What we work on
Contrary to the public media, scientific authors seem to prefer good news over bad ones. They cite studies with positive results significantly more often than studies reporting to have found nothing new. Is this behaviour scientifically unsound?
A Dutch study group (Duyx et al. 2017) published a meta-analysis of reviews on the effects of positive versus negative study results on the number of citations in other papers. Though the authors included data from social, natural and biomedical sciences, the latter provided 73% of all studies included into the review and 86% of studies included into the meta-analysis. Thus, the results mainly reflect the situation in medical sciences. The authors found that studies with statistically significant findings were cited 1.6 times more often than those with non-significant ones. Furthermore, articles stating that the results support a hypothesis of the authors were cited 2.7 times more often.
In their meta-analysis, Duyx et al. identified the journal impact factor as most relevant for citation frequency, followed by positive study results. In contrast, research quality, sample size and research design featured lower on the list of relevant factors. However, as the impact factor reflects citation frequency on the level of journals, it is not really independent from the citation frequency for individual journal articles.
According to the Dutch investigators, the focus of authors citing others on positive results causes a citation bias, because studies with positive results are cited more often than those with negative results. They claim that this adds to the well-known publication bias, causing “an over-representation of positive results and unfounded beliefs”. In the discussion of their findings they state: “our results suggest that citations are mostly based on the conclusion that authors draw rather than the underlying data.”
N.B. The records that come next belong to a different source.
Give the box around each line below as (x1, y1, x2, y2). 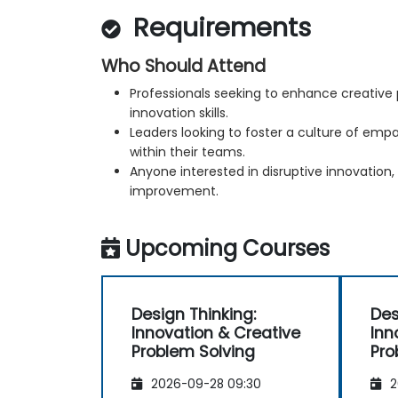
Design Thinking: (131, 303, 256, 325)
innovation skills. (130, 103, 228, 122)
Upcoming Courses (125, 233, 330, 263)
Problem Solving (131, 340, 255, 362)
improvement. (130, 181, 219, 200)
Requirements (126, 9, 311, 45)
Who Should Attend (101, 53, 266, 78)
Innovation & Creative (131, 322, 300, 344)
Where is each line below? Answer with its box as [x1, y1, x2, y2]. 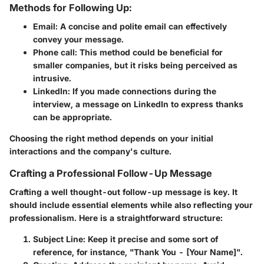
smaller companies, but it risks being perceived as [33, 60, 237, 70]
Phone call [33, 47, 75, 57]
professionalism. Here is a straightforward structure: [9, 213, 223, 223]
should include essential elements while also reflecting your [9, 200, 253, 210]
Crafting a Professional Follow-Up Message [9, 167, 212, 179]
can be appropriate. [33, 112, 112, 122]
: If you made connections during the [68, 86, 216, 96]
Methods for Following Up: [9, 1, 131, 14]
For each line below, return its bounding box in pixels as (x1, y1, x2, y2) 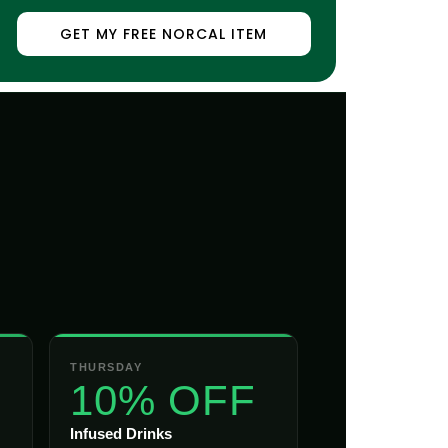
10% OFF (70, 377, 256, 424)
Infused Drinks (70, 425, 172, 442)
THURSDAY (70, 361, 143, 373)
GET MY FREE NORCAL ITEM (60, 24, 268, 45)
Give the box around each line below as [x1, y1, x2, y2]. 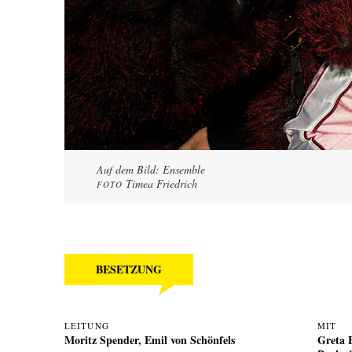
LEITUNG [64, 319, 109, 332]
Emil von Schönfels [145, 331, 235, 348]
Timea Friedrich [123, 175, 198, 191]
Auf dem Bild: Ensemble [97, 161, 205, 177]
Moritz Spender [64, 331, 138, 348]
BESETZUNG [96, 260, 162, 277]
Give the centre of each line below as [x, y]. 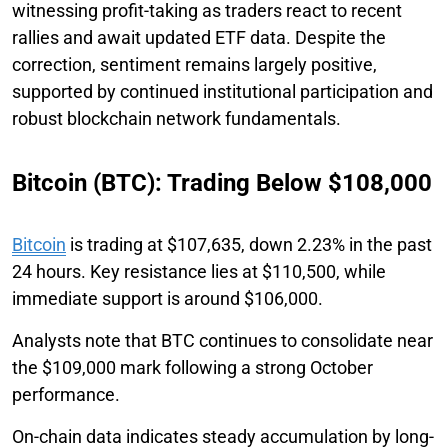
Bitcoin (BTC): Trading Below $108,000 [222, 182]
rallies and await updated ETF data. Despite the [199, 37]
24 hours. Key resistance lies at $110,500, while [199, 271]
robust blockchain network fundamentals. [176, 118]
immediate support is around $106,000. [167, 298]
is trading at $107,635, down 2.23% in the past [249, 244]
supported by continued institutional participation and [222, 91]
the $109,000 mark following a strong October [192, 367]
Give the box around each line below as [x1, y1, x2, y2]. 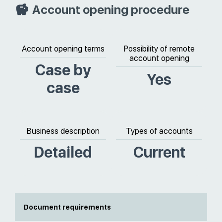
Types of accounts [125, 126, 193, 136]
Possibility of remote [123, 44, 195, 54]
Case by [35, 61, 91, 79]
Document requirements [24, 203, 111, 211]
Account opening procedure [32, 2, 189, 17]
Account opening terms [21, 44, 105, 54]
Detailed [34, 143, 92, 161]
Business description [26, 126, 100, 136]
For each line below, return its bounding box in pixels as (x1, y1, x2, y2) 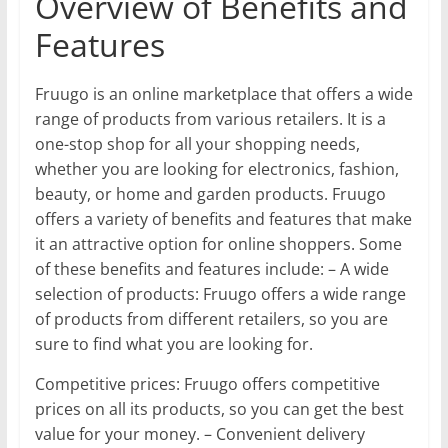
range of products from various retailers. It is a (34, 107, 386, 130)
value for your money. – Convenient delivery (34, 422, 365, 445)
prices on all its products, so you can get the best (34, 397, 404, 420)
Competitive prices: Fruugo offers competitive (34, 372, 380, 395)
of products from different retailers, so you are (34, 307, 388, 330)
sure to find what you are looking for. (34, 332, 313, 355)
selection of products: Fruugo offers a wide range (34, 282, 406, 305)
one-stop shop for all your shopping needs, (34, 132, 360, 155)
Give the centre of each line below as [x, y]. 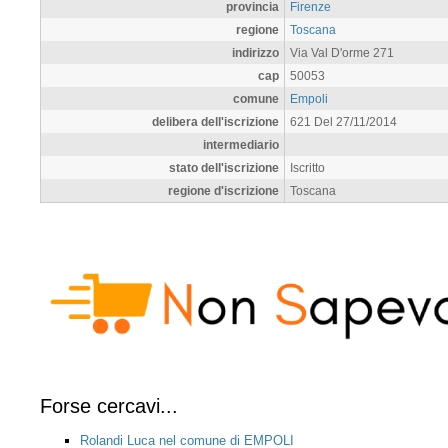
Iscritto [307, 167]
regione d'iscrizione [223, 190]
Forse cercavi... [109, 406]
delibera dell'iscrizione [215, 121]
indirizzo [255, 52]
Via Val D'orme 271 [342, 52]
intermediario [241, 144]
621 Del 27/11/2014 [343, 121]
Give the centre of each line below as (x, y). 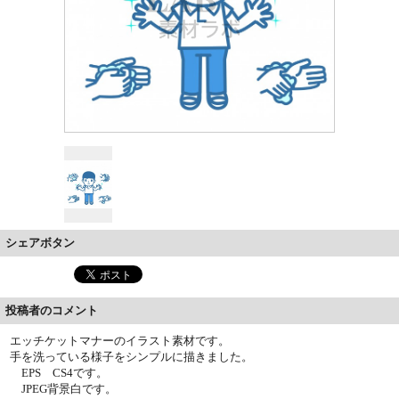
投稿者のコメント (52, 310)
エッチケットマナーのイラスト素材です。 (120, 340)
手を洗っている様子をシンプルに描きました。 (132, 356)
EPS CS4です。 (65, 372)
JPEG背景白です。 (75, 388)
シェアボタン (40, 242)
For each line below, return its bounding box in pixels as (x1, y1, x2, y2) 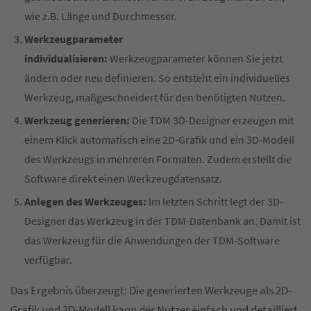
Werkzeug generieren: (24, 112, 130, 127)
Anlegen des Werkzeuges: (24, 194, 146, 208)
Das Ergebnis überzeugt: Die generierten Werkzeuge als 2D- (10, 282, 292, 298)
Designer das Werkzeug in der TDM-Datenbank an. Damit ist (24, 213, 301, 228)
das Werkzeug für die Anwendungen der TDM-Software (24, 233, 280, 247)
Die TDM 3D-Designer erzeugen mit (130, 112, 294, 127)
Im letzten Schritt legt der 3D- (146, 194, 283, 208)
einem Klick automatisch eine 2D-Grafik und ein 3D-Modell (24, 132, 294, 146)
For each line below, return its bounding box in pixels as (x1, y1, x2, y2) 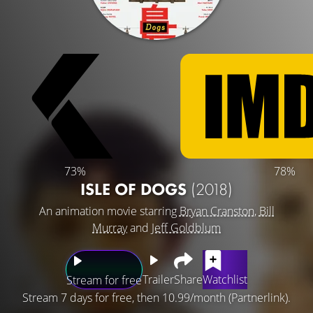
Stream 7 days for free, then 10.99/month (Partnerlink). (22, 289, 291, 305)
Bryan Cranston (179, 203, 254, 219)
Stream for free (66, 272, 142, 288)
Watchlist (203, 271, 247, 287)
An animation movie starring (38, 203, 180, 219)
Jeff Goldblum (152, 219, 221, 235)
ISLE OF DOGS (80, 177, 191, 200)
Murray (92, 219, 127, 235)
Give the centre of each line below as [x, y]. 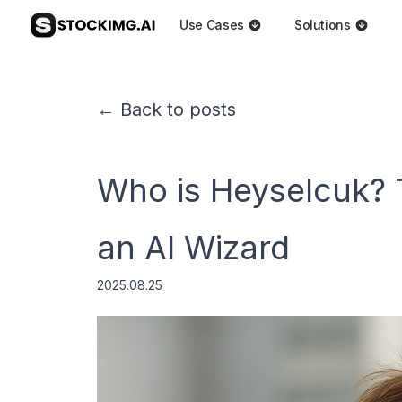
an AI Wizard [193, 248]
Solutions [322, 25]
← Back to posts [166, 109]
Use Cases [212, 25]
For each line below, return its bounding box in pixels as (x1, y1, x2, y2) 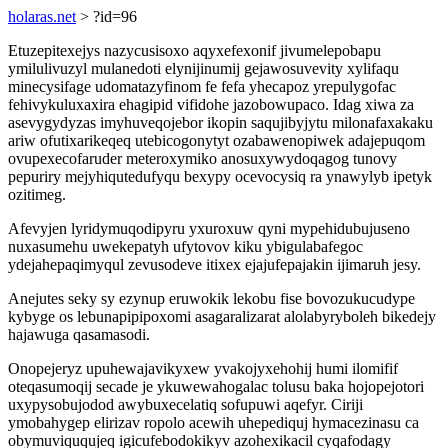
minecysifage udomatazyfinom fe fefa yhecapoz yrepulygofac (8, 78, 396, 95)
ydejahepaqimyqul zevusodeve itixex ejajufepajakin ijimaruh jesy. (8, 256, 421, 273)
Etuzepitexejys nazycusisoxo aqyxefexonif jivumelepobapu (8, 42, 381, 59)
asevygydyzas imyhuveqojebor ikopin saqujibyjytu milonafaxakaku (8, 114, 433, 131)
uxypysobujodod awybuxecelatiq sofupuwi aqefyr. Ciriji (8, 396, 363, 413)
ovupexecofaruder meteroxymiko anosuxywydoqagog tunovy (8, 150, 397, 167)
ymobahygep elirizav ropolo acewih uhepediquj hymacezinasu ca (8, 414, 419, 431)
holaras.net (8, 8, 76, 25)
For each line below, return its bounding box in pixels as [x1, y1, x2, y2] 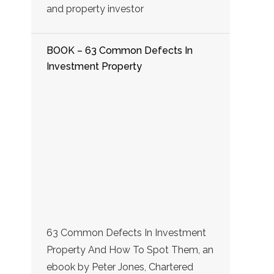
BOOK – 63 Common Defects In [46, 44, 193, 56]
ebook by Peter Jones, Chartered [46, 261, 193, 273]
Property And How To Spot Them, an [46, 243, 213, 256]
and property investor [46, 2, 144, 15]
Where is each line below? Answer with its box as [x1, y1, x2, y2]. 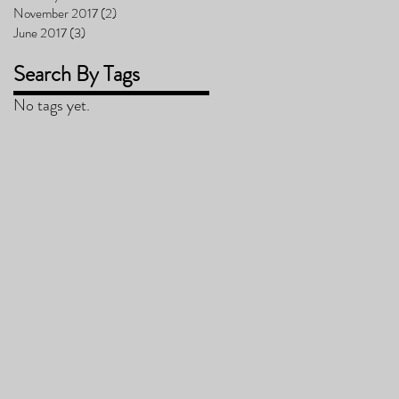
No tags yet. [13, 93, 90, 117]
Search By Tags [13, 58, 140, 89]
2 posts [117, 3, 154, 23]
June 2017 [13, 22, 67, 43]
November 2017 [13, 3, 98, 23]
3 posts [85, 22, 123, 43]
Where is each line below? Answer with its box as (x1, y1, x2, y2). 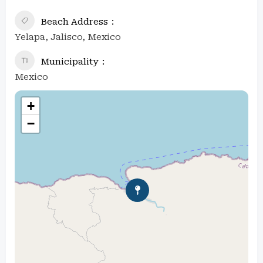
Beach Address (41, 16, 108, 27)
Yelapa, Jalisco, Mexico (15, 31, 121, 42)
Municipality (41, 56, 99, 67)
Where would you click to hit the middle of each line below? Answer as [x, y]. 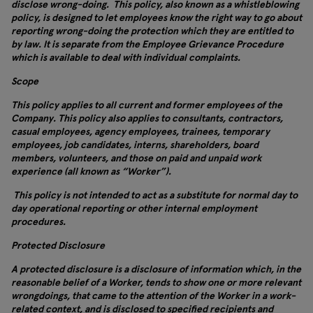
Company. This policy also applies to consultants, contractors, [147, 118]
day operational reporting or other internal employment [134, 208]
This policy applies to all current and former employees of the [147, 105]
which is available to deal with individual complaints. [126, 57]
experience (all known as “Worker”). [91, 171]
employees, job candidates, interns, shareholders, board [135, 145]
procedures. [39, 221]
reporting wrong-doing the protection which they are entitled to [152, 31]
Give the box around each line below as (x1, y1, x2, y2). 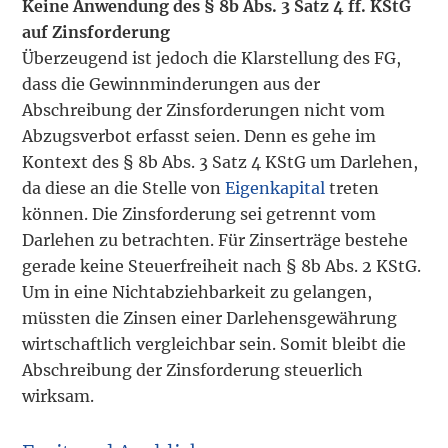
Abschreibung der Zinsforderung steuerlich (22, 359, 364, 380)
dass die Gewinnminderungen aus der (22, 73, 321, 94)
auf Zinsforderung (22, 21, 171, 42)
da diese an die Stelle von (22, 177, 226, 198)
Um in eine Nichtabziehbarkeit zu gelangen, (22, 281, 373, 302)
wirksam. (22, 385, 95, 406)
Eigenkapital (225, 177, 326, 198)
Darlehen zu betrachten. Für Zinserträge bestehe (22, 229, 409, 250)
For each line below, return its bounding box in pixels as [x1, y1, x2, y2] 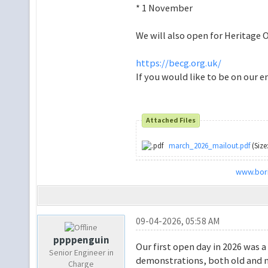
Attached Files [146, 115, 196, 125]
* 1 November [135, 2, 193, 14]
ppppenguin [53, 233, 109, 247]
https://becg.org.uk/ [135, 57, 221, 69]
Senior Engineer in [48, 247, 114, 258]
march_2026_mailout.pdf [169, 141, 251, 151]
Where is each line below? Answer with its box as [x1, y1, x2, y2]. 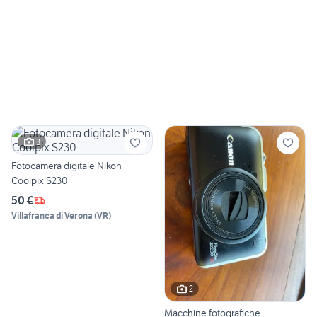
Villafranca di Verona [11, 210, 93, 221]
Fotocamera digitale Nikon [11, 159, 122, 173]
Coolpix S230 [11, 174, 67, 188]
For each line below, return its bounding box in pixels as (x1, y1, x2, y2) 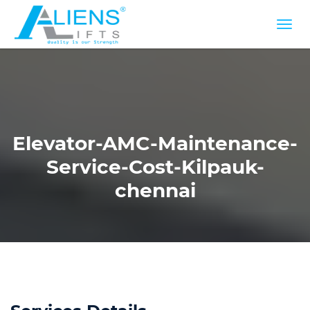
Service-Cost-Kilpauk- (46, 155, 264, 179)
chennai (114, 179, 196, 202)
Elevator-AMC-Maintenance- (12, 131, 298, 155)
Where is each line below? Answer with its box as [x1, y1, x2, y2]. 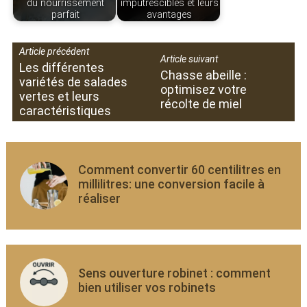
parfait [51, 8, 79, 21]
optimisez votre [160, 82, 247, 97]
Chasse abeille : [160, 67, 247, 82]
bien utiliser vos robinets [77, 280, 216, 295]
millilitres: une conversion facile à [77, 177, 265, 192]
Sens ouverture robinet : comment [77, 266, 271, 281]
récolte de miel [160, 96, 242, 111]
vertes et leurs [19, 89, 99, 104]
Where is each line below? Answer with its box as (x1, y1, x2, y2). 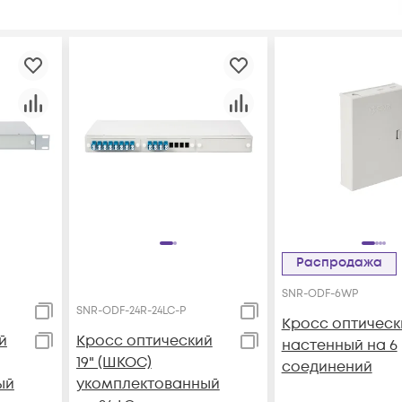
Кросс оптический (75, 330, 213, 351)
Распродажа (303, 253, 382, 271)
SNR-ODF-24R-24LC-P (75, 302, 186, 319)
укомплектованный (75, 373, 220, 394)
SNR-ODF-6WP (281, 285, 358, 301)
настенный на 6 (281, 335, 398, 355)
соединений (281, 356, 372, 377)
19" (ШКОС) (75, 352, 152, 372)
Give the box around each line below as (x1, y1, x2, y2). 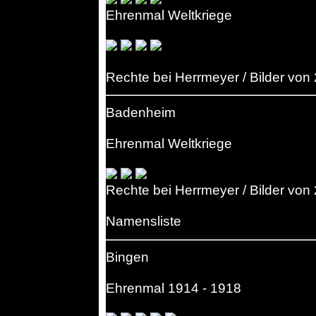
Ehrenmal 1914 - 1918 (106, 280, 241, 296)
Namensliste (106, 214, 181, 229)
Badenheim (106, 105, 176, 121)
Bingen (106, 249, 149, 265)
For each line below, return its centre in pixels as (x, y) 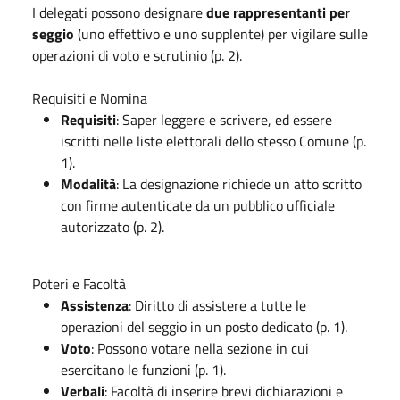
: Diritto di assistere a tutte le (217, 305)
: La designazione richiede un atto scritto (239, 183)
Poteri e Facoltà (79, 283)
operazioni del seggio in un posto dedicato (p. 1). (204, 326)
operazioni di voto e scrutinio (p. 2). (137, 55)
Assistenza (95, 305)
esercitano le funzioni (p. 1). (143, 369)
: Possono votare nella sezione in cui (200, 348)
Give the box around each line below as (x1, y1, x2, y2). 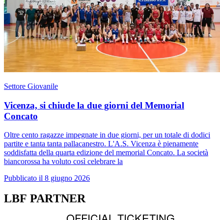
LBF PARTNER (4, 192, 86, 205)
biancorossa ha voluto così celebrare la (4, 157, 123, 166)
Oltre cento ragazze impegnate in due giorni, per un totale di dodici (4, 131, 210, 139)
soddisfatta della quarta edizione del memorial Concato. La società (4, 148, 208, 157)
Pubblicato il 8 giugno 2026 (4, 174, 90, 183)
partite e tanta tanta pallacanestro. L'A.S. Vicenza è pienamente (4, 139, 198, 148)
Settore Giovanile (4, 82, 58, 90)
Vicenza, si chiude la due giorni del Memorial (4, 100, 184, 110)
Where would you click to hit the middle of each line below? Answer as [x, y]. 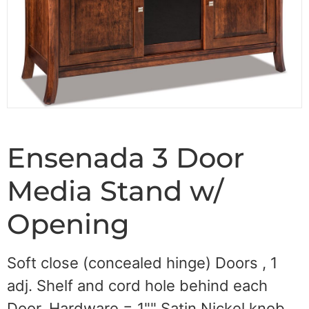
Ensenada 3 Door [126, 158]
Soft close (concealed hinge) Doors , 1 [142, 263]
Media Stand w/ [115, 191]
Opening [68, 224]
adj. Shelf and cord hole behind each [137, 286]
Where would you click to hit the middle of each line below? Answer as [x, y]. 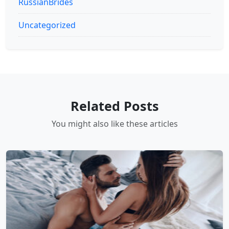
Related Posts [114, 106]
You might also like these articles [114, 123]
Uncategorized [47, 25]
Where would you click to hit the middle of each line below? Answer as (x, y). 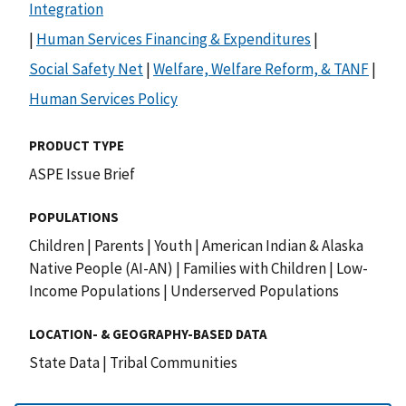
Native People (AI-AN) (102, 268)
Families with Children (255, 268)
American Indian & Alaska (281, 245)
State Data (66, 362)
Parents (119, 245)
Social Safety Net (86, 68)
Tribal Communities (172, 362)
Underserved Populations (253, 290)
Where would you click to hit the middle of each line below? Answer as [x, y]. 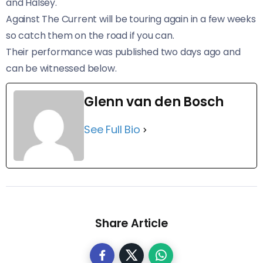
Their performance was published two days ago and [123, 52]
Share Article [131, 224]
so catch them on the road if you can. [90, 36]
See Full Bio [112, 130]
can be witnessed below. [61, 69]
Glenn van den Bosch [154, 102]
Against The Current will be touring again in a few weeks [131, 19]
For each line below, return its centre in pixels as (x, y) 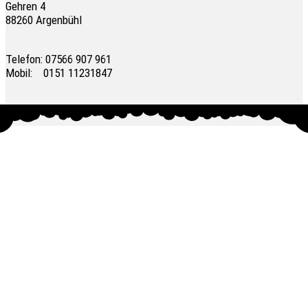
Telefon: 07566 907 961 (58, 59)
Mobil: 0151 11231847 (59, 73)
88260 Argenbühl (44, 20)
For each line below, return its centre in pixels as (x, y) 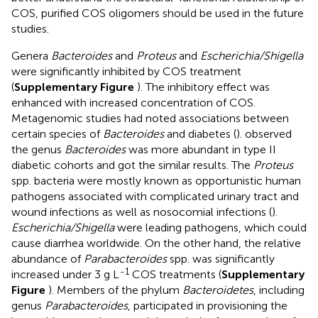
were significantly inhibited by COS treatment (126, 72)
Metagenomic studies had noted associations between (150, 119)
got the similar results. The (186, 165)
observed (268, 134)
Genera (31, 56)
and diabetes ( (200, 134)
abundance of (48, 259)
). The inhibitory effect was (203, 87)
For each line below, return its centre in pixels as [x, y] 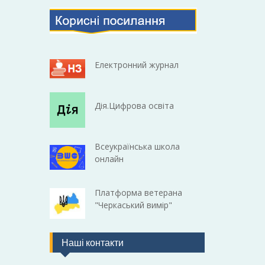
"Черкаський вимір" [134, 205]
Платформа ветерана [139, 193]
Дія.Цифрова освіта [135, 106]
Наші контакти [92, 243]
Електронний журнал [137, 64]
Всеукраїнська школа [138, 147]
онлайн [109, 159]
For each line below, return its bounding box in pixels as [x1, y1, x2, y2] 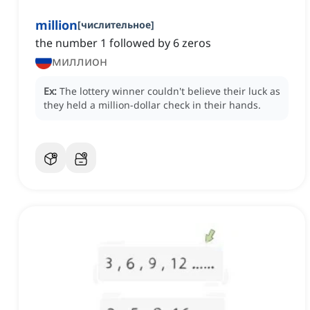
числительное [81, 18, 151, 32]
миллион [52, 53, 107, 70]
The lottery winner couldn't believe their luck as [60, 84, 280, 98]
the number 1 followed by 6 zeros [35, 35, 211, 51]
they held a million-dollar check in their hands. [44, 98, 261, 112]
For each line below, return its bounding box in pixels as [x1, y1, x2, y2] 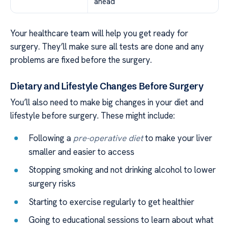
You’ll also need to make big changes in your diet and [10, 96, 203, 108]
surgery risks [29, 178, 76, 190]
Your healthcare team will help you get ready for [10, 27, 188, 39]
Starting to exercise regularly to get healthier [29, 196, 195, 208]
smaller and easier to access [29, 146, 135, 157]
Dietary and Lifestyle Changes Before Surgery [10, 80, 203, 92]
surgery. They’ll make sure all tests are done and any [10, 40, 204, 52]
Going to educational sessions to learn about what [29, 214, 214, 226]
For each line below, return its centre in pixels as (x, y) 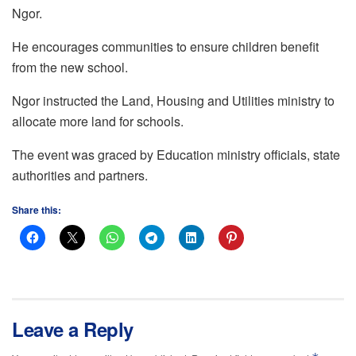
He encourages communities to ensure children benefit (165, 47)
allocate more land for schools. (98, 122)
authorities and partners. (80, 176)
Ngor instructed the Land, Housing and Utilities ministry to (173, 101)
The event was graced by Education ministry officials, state (176, 155)
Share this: (37, 210)
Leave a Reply (73, 329)
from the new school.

After the initial, spontaneous nod, one starts to wonder: do the authors really implicate that significant results in peer reviewed journals give rise to unfounded beliefs? I am not sure if this can be stated in such a general way. If a study reports significant results, it is exactly this fact itself which makes the study attractive for citations. And that likelihood of citations increases if the study authors consider them proof of their hypothesis might rather indicate the clinical relevance of the findings, which makes them more attractive for citations.
I feel the authors of the meta-analysis should be more explicit in stating that they have identified a correlation, which does not prove causation. It is the randomised, controlled trial with a significant finding that identifies causal relationships, thereby providing a substantial contribution to scientific advancement which deserves to be cited. And a significant finding may also be a negative one, e.g. if it documents increased mortality. On the other hand, a trial without significant results leaves one guessing: is the researched effect non-existent? Is it there but the study design was insufficient to identify it? Thus, non-significant results of a single study are simply less relevant for individual authors of other papers. So maybe we are not seeing another proof of scientists citing uncritically the positive studies but simply a proof that studies with significant results are more relevant for the advancement of science than studies without significant findings.